#### [PROBLEM REQUIREMENTS]
Pick each line containing the word "kitchen" out of the data below.

#### [Data extracted from a collection]
Segment Open

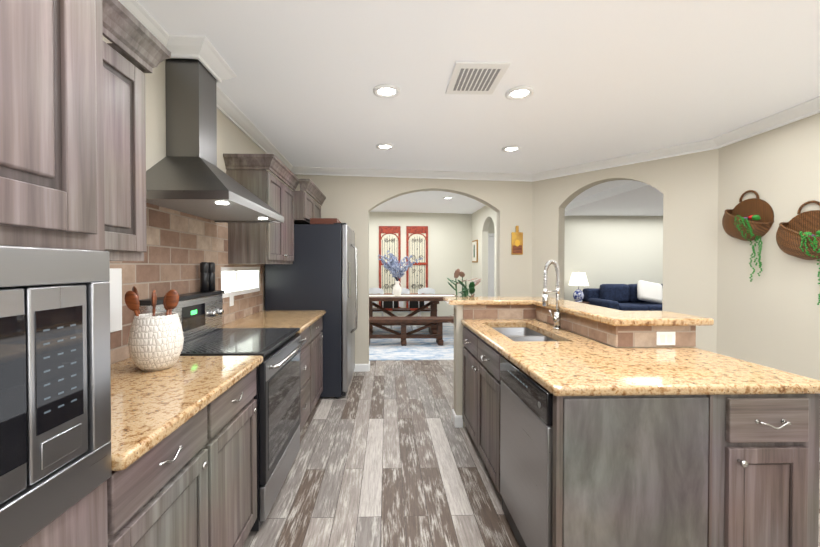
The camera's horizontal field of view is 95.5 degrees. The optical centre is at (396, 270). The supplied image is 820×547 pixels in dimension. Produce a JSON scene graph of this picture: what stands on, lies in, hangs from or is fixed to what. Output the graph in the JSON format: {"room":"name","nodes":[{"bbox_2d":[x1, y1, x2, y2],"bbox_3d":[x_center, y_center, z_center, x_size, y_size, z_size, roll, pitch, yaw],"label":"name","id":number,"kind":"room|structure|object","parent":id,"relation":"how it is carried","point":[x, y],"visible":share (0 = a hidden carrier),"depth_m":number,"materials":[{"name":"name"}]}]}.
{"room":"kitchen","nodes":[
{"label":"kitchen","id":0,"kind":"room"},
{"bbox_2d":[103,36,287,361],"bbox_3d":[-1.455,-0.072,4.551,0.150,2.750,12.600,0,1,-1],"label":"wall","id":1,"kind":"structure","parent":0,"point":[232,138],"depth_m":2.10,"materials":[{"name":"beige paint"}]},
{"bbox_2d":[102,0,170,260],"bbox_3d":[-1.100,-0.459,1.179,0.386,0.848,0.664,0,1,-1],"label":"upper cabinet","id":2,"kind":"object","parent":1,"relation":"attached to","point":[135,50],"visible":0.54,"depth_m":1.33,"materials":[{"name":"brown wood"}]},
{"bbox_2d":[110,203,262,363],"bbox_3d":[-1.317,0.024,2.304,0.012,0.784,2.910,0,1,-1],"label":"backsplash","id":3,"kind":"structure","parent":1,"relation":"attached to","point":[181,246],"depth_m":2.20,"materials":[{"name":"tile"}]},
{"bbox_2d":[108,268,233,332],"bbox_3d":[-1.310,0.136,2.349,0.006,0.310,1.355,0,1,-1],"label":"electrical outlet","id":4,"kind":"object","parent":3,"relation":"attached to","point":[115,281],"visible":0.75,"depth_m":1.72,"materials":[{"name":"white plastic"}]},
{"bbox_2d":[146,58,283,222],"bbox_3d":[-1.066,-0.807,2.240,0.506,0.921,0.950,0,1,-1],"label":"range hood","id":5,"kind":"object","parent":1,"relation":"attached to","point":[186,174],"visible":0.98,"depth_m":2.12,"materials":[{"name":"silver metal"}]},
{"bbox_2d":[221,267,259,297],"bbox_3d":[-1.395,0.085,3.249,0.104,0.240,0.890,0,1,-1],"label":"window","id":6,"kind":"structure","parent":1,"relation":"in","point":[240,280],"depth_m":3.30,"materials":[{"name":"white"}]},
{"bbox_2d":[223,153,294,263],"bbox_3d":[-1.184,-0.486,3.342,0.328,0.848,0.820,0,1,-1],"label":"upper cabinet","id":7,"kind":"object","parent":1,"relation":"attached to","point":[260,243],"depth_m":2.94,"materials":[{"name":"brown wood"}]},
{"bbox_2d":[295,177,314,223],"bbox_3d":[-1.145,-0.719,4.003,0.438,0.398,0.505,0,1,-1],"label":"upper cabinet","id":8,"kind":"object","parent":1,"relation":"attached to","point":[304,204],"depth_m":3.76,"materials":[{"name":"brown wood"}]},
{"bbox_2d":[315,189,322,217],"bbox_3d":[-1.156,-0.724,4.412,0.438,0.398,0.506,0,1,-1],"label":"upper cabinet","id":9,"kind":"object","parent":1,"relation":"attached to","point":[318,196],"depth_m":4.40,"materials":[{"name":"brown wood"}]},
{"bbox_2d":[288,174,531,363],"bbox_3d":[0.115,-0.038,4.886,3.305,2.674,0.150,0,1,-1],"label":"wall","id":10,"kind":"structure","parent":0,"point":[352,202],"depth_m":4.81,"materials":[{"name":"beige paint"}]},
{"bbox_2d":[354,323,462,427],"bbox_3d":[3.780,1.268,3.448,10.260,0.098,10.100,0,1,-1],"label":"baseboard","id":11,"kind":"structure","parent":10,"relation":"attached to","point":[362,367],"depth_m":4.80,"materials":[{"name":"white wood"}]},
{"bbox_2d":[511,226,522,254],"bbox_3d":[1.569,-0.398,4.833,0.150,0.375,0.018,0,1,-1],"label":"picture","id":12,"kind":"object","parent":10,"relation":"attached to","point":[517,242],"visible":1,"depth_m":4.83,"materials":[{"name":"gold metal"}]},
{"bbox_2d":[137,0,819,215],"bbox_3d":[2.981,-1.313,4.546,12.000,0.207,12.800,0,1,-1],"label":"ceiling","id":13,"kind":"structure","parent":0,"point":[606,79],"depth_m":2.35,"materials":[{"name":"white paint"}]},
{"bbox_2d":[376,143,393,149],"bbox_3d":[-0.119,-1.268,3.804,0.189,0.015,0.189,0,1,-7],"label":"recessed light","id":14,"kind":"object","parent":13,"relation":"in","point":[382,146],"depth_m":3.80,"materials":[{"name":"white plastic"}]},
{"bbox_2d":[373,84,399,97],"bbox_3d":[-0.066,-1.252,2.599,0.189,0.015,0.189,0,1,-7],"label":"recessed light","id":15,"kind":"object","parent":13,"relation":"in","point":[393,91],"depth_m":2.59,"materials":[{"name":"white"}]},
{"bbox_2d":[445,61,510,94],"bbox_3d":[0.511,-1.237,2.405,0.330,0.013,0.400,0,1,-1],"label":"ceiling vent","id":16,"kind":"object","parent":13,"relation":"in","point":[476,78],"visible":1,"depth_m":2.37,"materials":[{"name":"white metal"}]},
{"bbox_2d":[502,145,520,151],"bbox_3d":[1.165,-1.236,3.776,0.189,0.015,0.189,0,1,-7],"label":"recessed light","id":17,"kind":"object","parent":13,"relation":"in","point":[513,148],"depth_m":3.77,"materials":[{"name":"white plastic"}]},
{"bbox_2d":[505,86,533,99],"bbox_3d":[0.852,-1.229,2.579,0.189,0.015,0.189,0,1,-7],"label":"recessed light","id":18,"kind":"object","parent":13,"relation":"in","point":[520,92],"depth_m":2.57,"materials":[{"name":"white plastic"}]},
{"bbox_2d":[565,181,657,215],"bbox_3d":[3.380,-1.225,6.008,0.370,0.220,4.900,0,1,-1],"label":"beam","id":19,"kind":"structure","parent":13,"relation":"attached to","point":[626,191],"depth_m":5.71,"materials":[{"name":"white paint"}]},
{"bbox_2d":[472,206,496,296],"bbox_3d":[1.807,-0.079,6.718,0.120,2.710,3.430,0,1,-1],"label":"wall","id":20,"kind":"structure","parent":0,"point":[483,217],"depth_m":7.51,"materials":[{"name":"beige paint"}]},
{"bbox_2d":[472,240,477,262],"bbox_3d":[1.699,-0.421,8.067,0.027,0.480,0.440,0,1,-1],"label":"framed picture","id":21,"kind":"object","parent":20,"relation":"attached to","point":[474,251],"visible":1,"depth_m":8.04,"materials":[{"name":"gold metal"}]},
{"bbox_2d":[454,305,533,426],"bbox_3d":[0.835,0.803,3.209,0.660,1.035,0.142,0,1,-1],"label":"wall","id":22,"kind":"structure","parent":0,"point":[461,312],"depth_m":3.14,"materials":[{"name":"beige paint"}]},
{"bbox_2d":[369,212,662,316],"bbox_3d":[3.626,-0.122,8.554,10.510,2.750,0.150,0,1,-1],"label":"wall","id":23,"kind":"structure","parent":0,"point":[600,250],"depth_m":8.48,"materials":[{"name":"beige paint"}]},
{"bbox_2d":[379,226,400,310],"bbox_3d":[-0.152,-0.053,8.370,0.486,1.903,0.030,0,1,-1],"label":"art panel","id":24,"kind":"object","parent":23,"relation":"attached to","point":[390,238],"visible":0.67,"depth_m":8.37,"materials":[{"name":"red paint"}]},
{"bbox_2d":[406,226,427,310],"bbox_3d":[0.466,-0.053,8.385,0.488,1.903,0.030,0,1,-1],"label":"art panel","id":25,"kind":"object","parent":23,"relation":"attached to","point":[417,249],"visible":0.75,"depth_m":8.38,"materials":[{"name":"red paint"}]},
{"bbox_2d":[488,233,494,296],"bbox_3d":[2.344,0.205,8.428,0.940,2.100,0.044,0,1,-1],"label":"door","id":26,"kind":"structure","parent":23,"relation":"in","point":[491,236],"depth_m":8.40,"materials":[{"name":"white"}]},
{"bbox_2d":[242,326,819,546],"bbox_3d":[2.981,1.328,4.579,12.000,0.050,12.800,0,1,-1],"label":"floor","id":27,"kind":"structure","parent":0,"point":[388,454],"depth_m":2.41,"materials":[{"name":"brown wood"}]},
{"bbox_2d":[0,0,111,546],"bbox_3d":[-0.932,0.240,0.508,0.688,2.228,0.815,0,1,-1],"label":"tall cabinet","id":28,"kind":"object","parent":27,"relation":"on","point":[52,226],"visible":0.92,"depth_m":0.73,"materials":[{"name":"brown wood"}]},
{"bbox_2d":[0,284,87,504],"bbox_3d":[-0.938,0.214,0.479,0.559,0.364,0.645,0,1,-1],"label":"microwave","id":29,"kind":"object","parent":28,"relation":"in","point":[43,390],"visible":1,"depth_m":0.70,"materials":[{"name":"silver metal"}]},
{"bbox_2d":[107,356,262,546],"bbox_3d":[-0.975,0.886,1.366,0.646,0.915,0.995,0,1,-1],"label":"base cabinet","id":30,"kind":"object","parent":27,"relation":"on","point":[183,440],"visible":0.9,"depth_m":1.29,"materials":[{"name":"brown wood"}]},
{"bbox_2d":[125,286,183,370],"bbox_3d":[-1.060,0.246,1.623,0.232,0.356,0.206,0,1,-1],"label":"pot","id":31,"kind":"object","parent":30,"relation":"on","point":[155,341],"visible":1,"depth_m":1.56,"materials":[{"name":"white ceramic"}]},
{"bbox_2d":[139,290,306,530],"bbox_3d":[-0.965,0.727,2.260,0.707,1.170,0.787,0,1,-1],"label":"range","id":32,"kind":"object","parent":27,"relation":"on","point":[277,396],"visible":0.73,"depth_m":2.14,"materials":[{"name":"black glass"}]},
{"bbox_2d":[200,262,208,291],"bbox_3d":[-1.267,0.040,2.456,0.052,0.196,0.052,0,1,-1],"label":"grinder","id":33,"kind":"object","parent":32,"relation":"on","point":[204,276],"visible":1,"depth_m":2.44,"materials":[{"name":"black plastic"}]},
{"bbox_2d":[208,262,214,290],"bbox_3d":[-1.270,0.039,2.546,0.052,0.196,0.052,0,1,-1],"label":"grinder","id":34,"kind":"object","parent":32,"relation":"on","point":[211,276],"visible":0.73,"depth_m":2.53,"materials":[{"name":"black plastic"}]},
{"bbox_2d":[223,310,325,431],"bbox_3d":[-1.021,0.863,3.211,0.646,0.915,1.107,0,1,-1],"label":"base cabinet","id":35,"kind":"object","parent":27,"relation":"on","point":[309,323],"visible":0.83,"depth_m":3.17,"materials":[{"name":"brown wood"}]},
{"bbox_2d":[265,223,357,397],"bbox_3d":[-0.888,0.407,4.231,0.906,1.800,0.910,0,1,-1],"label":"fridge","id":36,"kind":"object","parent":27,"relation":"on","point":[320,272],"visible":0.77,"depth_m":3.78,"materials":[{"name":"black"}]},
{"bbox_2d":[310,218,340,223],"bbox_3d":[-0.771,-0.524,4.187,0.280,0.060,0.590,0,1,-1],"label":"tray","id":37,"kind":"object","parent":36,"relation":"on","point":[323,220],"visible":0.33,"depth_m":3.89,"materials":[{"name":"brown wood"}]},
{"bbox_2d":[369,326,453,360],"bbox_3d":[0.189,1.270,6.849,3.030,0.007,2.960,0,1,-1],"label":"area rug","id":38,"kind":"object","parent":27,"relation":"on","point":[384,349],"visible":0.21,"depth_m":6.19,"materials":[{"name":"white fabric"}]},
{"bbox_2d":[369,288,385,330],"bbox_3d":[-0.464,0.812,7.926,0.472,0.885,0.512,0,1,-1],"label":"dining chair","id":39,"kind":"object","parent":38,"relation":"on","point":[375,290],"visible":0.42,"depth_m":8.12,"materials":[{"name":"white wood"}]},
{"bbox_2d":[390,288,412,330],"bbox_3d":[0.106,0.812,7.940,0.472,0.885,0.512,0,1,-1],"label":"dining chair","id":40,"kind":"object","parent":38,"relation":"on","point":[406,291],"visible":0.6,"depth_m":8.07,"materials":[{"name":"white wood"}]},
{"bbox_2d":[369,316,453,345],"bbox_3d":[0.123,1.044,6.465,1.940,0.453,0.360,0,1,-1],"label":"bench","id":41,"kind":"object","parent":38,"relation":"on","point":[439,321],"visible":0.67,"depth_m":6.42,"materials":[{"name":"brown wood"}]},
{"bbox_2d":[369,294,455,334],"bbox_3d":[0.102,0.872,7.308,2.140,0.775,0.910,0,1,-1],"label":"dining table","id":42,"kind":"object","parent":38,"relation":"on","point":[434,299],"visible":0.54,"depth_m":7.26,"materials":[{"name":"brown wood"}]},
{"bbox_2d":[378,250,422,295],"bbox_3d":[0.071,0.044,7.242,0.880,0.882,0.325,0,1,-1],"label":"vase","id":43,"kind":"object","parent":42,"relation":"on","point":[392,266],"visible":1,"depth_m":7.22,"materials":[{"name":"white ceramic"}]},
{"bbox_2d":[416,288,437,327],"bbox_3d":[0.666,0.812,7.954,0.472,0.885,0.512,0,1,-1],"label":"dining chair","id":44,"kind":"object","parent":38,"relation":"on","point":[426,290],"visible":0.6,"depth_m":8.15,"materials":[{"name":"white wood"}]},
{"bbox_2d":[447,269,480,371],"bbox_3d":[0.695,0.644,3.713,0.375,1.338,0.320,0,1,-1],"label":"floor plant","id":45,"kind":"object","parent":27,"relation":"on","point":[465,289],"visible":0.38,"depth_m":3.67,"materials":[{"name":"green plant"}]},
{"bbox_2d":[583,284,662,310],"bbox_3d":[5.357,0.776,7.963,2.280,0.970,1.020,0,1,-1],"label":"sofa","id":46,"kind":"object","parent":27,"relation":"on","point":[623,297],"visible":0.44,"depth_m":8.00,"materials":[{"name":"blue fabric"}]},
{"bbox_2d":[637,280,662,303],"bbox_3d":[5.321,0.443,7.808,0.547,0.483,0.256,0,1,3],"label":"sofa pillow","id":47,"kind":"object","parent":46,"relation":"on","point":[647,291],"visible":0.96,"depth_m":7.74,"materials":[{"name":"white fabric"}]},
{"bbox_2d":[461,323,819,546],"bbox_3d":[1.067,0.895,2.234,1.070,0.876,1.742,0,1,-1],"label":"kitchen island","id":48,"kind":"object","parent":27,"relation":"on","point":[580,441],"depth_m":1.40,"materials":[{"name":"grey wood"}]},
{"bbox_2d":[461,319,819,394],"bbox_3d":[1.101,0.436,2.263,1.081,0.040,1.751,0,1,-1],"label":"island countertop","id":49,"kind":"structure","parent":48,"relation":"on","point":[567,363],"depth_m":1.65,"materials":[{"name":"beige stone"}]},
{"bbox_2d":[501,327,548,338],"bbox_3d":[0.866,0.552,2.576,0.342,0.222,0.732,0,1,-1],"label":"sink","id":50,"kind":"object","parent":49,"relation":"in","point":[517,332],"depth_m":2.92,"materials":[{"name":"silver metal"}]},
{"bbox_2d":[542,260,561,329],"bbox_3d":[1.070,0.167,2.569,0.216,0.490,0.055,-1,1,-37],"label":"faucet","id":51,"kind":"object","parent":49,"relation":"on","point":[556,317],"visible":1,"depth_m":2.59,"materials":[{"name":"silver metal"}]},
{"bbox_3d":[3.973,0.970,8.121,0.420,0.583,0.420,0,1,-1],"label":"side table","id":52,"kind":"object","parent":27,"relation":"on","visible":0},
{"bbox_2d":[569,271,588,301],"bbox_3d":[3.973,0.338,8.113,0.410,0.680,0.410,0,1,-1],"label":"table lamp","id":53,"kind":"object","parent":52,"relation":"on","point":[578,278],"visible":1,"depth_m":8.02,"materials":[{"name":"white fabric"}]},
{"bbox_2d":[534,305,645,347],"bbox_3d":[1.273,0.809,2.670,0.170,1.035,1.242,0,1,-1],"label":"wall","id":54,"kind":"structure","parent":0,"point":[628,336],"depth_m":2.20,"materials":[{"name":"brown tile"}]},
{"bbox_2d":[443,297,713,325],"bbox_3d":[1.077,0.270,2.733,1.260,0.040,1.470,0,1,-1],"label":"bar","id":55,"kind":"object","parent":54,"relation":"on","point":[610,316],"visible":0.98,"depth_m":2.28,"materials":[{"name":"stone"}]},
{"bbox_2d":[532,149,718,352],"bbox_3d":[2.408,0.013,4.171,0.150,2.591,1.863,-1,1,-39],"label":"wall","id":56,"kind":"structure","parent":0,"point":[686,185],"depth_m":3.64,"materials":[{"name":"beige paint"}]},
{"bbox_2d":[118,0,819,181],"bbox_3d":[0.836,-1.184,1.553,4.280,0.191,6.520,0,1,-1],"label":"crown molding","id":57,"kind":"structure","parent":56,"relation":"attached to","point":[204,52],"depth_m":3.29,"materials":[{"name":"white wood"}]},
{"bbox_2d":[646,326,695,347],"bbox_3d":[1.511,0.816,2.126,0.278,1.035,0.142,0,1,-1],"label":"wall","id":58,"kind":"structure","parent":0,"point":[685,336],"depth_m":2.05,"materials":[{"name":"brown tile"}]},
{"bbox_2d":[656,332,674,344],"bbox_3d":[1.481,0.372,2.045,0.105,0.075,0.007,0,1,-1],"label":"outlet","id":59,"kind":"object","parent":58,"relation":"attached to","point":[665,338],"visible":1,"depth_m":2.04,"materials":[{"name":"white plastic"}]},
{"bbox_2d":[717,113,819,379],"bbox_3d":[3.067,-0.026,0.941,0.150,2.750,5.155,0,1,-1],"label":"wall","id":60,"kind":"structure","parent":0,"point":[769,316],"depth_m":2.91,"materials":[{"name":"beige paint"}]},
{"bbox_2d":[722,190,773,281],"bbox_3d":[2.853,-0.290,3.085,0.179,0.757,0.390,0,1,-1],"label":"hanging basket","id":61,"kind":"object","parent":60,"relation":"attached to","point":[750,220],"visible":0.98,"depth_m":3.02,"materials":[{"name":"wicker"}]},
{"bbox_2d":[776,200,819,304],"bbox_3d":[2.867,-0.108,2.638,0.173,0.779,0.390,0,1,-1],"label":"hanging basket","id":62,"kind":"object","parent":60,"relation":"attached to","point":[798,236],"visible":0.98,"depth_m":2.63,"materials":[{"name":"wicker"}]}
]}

Segment Closed

#### [RESULT]
{"room":"kitchen","nodes":[
{"label":"kitchen","id":0,"kind":"room"},
{"bbox_2d":[461,323,819,546],"bbox_3d":[1.067,0.895,2.234,1.070,0.876,1.742,0,1,-1],"label":"kitchen island","id":48,"kind":"object","parent":27,"relation":"on","point":[580,441],"depth_m":1.40,"materials":[{"name":"grey wood"}]},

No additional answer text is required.